■ Dataset excerpts
-- Opening Marker --

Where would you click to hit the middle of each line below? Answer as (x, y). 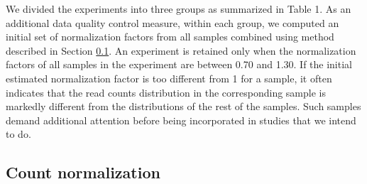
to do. (18, 134)
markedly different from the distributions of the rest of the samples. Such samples (183, 106)
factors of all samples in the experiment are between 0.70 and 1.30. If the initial (179, 64)
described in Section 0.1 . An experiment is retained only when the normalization (181, 50)
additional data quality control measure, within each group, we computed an (172, 22)
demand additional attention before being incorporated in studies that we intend (181, 120)
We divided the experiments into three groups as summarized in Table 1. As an (179, 9)
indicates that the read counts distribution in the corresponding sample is (166, 92)

-- Closing Marker --

■ Problem
No lines before the one containing "to do. (18, 134)" belong in the answer; write out that line and each one after it exactly, through the end of the records.

■ Output below
to do. (18, 134)
markedly different from the distributions of the rest of the samples. Such samples (183, 106)
factors of all samples in the experiment are between 0.70 and 1.30. If the initial (179, 64)
described in Section 0.1 . An experiment is retained only when the normalization (181, 50)
additional data quality control measure, within each group, we computed an (172, 22)
demand additional attention before being incorporated in studies that we intend (181, 120)
We divided the experiments into three groups as summarized in Table 1. As an (179, 9)
indicates that the read counts distribution in the corresponding sample is (166, 92)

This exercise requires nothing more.